Please email email@example.com to borrow a paint book. A $50 (returnable) deposit is required to check out a book. It’s always a good idea to get paint swatches and samples before making your final selection.
When getting ready to paint your house, you must submit a modification request form with paint color choices to the ACC before beginning the project – even if you plan to paint your home the current colors. Before painting or making any change to the exterior of your home you must receive approval from the Architectural Control Committee.
Painting the exterior of your home beautifies, revives and protects your home better than any other home improvement project. At a minimum, the things that should be done are:
- Power wash the house to remove mildew, dirt and chalking ensuring proper paint adhesion.

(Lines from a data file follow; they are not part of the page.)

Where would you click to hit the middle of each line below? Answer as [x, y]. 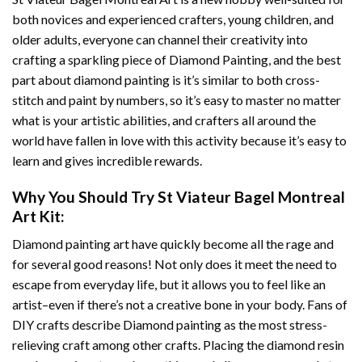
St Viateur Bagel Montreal [251, 196]
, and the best [305, 59]
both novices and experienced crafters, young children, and [173, 19]
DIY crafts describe [67, 325]
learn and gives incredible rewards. [107, 160]
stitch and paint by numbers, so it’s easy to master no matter [177, 99]
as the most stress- [274, 325]
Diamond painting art [71, 244]
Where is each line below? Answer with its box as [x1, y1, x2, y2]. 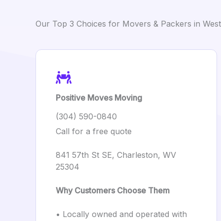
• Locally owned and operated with [56, 209, 187, 219]
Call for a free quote [56, 126, 132, 136]
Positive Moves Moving [56, 93, 142, 103]
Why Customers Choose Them [56, 185, 170, 195]
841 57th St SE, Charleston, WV [56, 150, 176, 160]
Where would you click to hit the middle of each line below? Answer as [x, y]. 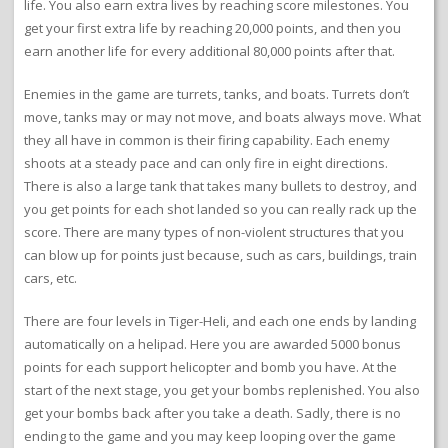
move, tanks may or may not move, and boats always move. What [222, 117]
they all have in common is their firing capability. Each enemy [207, 140]
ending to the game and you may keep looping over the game [210, 436]
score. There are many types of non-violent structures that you [214, 232]
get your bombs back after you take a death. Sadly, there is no [212, 413]
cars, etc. [50, 278]
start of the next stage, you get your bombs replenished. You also [222, 390]
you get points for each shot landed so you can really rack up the [220, 209]
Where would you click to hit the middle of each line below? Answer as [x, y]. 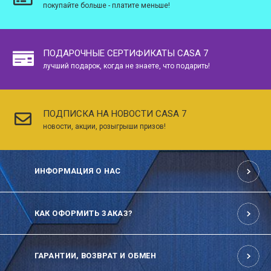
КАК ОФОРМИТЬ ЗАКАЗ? [83, 213]
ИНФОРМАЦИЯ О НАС [77, 171]
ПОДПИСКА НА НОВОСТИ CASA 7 [115, 113]
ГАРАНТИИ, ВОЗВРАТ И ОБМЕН [95, 255]
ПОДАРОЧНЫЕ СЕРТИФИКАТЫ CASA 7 [126, 53]
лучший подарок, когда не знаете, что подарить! [126, 66]
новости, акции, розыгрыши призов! [104, 126]
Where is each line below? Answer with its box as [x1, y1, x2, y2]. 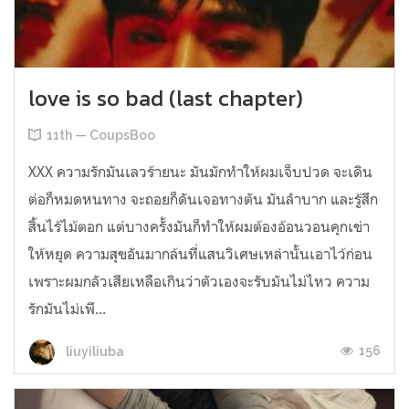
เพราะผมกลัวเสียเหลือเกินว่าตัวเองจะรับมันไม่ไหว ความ [28, 272, 370, 291]
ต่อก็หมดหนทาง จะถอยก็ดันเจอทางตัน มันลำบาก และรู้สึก [28, 190, 378, 209]
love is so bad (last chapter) [28, 82, 303, 115]
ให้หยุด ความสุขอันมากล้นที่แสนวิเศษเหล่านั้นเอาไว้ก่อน [28, 245, 372, 264]
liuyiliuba [63, 343, 124, 359]
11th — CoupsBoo [47, 128, 155, 143]
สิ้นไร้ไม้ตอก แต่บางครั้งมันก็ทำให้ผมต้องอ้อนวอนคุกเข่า [28, 217, 370, 236]
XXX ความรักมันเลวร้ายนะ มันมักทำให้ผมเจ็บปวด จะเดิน [28, 163, 372, 182]
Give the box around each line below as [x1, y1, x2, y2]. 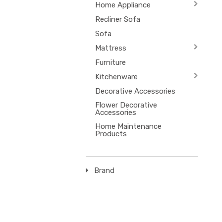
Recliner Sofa [95, 14, 140, 24]
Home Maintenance [95, 121, 162, 131]
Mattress [95, 43, 126, 53]
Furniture [95, 57, 126, 67]
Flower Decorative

- Repair or replace rotted or damaged wood including brick mold around doors and windows; consider PVC in lieu of wood where possible.
- Caulk body, eves, windows and door frames to seal off moisture, drafts and siding where seams were separated.
- Re-glaze windows where missing or loose to seal out moisture and prevent deterioration of the mullions.
- Scrape and sand all loose or peeling paint to provide an appropriate bonding surface for application of the primer and finish coats.
- Prime bare wood for proper finish coat adherence.
- Spot prime where paint is peeling.
- Repaint the House.
Sherwin-Williams put this book together for the Country Walk ACC. Ten of the 31 approved house body colors are represented along with four choices of trim and accents. Following these pages is a complete list of all approved colors.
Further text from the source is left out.